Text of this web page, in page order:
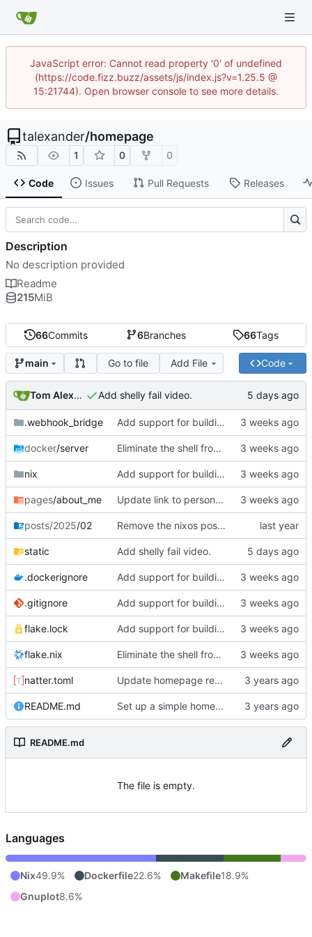
JavaScript error: Cannot read property '0' of undefined
(https://code.fizz.buzz/assets/js/index.js?v=1.25.5 @
15:21744). Open browser console to see more details.
talexander/homepage
1 0 0
Code Issues Pull Requests Releases
66Commits 6Branches 66Tags
main Go to file Add File Code
Tom Alexander Add shelly fail video.
.webhook_bridge Add support for building the site via nix.
docker/server Eliminate the shell from the docker image.
nix Add support for building the site via nix.
pages/about_me Update link to personal repos.
posts/2025/02 Remove the nixos post from the homepage blog stream.
static Add shelly fail video.
.dockerignore Add support for building the site via nix.
.gitignore Add support for building the site via nix.
flake.lock Add support for building the site via nix.
flake.nix Eliminate the shell from the docker image.
natter.toml Update homepage repo to build using natter.
README.md Set up a simple homepage with an auto-deploy tekton pipeline.
README.md
The file is empty.
Description
No description provided
Readme
215MiB
Languages
Nix49.9% Dockerfile22.6% Makefile18.9%
Gnuplot8.6%
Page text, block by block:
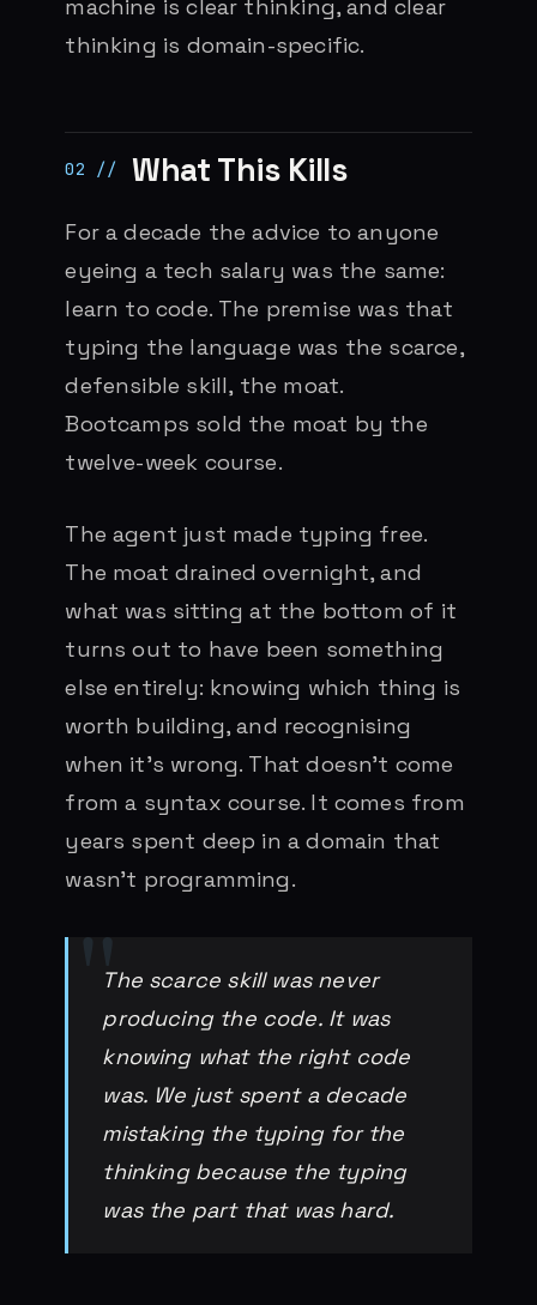
machine is clear thinking, and clear
thinking is domain-specific.
What This Kills
For a decade the advice to anyone
eyeing a tech salary was the same:
learn to code. The premise was that
typing the language was the scarce,
defensible skill, the moat.
Bootcamps sold the moat by the
twelve-week course.
The agent just made typing free.
The moat drained overnight, and
what was sitting at the bottom of it
turns out to have been something
else entirely: knowing which thing is
worth building, and recognising
when it’s wrong. That doesn’t come
from a syntax course. It comes from
years spent deep in a domain that
wasn’t programming.
The scarce skill was never
producing the code. It was
knowing what the right code
was. We just spent a decade
mistaking the typing for the
thinking because the typing
was the part that was hard.
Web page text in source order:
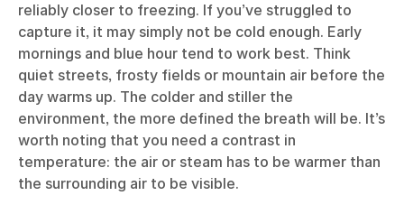
reliably closer to freezing. If you’ve struggled to
capture it, it may simply not be cold enough. Early
mornings and blue hour tend to work best. Think
quiet streets, frosty fields or mountain air before the
day warms up. The colder and stiller the
environment, the more defined the breath will be. It’s
worth noting that you need a contrast in
temperature: the air or steam has to be warmer than
the surrounding air to be visible.

* Instructions for the task
Using the data above, which lines fall from the one with "What This Kills" through the one with "reliably closer to"? Repeat them exactly, ends included, minus any pictures.

* Final answer
What This Kills
For a decade the advice to anyone
eyeing a tech salary was the same:
learn to code. The premise was that
typing the language was the scarce,
defensible skill, the moat.
Bootcamps sold the moat by the
twelve-week course.
The agent just made typing free.
The moat drained overnight, and
what was sitting at the bottom of it
turns out to have been something
else entirely: knowing which thing is
worth building, and recognising
when it’s wrong. That doesn’t come
from a syntax course. It comes from
years spent deep in a domain that
wasn’t programming.
The scarce skill was never
producing the code. It was
knowing what the right code
was. We just spent a decade
mistaking the typing for the
thinking because the typing
was the part that was hard.
Web page text in source order:
reliably closer to freezing. If you’ve struggled to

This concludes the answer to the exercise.